We will execute an exploratory analysis in three text databases: One with blogs entries, another from twitter feed and other from newspaper pages. Unfortunatly, because of processing restrictions, we are going to peform the analysis using samples from those databases. This report is a part of the Capstone Project course in the Data Science Specialization in Coursera.
After loading blogs database look at a summary of the number os characters in each line.
## Min. 1st Qu. Median Mean 3rd Qu. Max.
## 1.0 47.0 157.0 231.7 331.0 40835.0
The number of lines in this database is 899288, the numbers of words in this dataset is 37334131, and the average number of words per line is 41.5152109
A document-feature matrix of a sample with 20% of the size of the first database was created.
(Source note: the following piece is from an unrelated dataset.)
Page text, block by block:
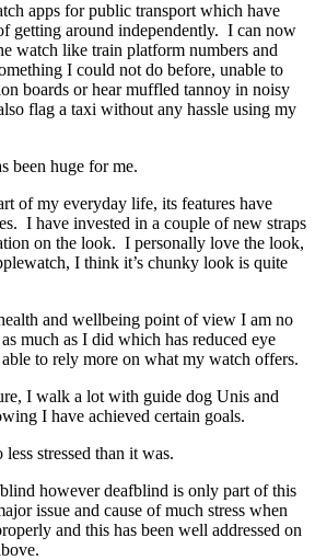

Then, commom words like pronouns, punctuations and numbers were removed.
The number of unique words in this sample is:
## [1] 172471
The 20 most common words and its quantities are:
## one just like can time get now know people also new
## 25005 19909 19619 19466 17596 14081 11897 11876 11873 11123 10828
## even day first really make back see much us
## 10286 10160 10159 10019 9967 9940 9867 9685 9585
Now, a wordcloud with the 100 most common words:
After loading the twitter database, we will look at a summary of the number os characters in each line.
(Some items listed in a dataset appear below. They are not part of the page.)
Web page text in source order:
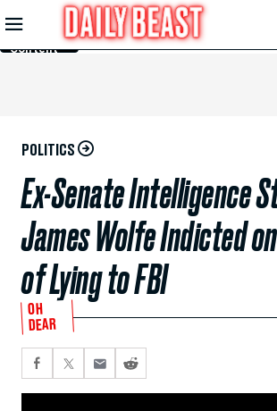
Skip to
Main
Content
POLITICS
Ex-Senate Intelligence
James Wolfe Indicted
of Lying to FBI
OH
DEAR
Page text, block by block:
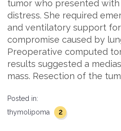
tumor who presented
distress. She required
and ventilatory support
compromise caused by
Preoperative computed
results suggested a
mass. Resection of the
Posted in:
thymolipoma
2
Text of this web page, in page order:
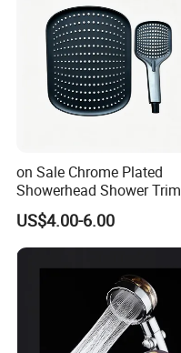
on Sale Chrome Plated
Showerhead Shower Trim
Set for Ceiling Shower
Matching
US$4.00-6.00
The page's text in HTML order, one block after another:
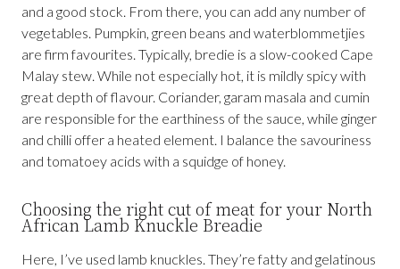
and a good stock. From there, you can add any number of
vegetables. Pumpkin, green beans and waterblommetjies
are firm favourites. Typically, bredie is a slow-cooked Cape
Malay stew. While not especially hot, it is mildly spicy with
great depth of flavour. Coriander, garam masala and cumin
are responsible for the earthiness of the sauce, while ginger
and chilli offer a heated element. I balance the savouriness
and tomatoey acids with a squidge of honey.
Choosing the right cut of meat for your North
African Lamb Knuckle Breadie
Here, I’ve used lamb knuckles. They’re fatty and gelatinous

## Min. 1st Qu. Median Mean 3rd Qu. Max.
## 2.0 37.0 64.0 68.8 100.0 213.0
The number of lines in this database is 2360148, the numbers of words in this dataset is 30373543, and the average number of words per line is 12.8693383
A document-feature matrix of a sample with 20% of the size of the first database was created. Then, commom words like pronouns, punctuations and numbers were removed.
The number of unique words in this sample is:
## [1] 167273
The 20 most common words and its quantities are:
## just like get love good can day thanks rt now one
## 30149 24314 22397 21560 20087 17823 17809 17760 17556 16854 16314
## know u great time today go new lol see
## 15809 15329 15248 15064 14620 14586 13957 13942 13379
Now, a wordcloud with the 100 most common words:
After loading the news database, we will look at a summary of the number os characters in each line.
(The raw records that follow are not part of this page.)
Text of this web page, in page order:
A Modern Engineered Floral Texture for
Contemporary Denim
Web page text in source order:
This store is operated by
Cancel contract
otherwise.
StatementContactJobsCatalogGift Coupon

## Min. 1st Qu. Median Mean 3rd Qu. Max.
## 2 111 186 203 270 5760
The number of lines in this database is 77259, the numbers of words in this dataset is 2643969, and the average number of words per line is 34.2221489
A document-feature matrix of a sample with 20% of the size of the first database was created. Then, commom words like pronouns, punctuations and numbers were removed.
The number of unique words in this sample is:
## [1] 41448
The 20 most common words and its quantities are:
## said one new two also can year time just first
## 3861 1315 1072 912 912 886 871 858 848 835
## last state years people like get city now three percent
## 812 790 745 731 731 690 599 571 545 539
Now, a wordcloud with the 200 most common words:
After analysing the data, we are going to use samples of those datasets to create a smaller training set. We will clean smooth this data so we can fit a Katz’s back-off model to predict the next 3 words from a given sentence in a shiny app.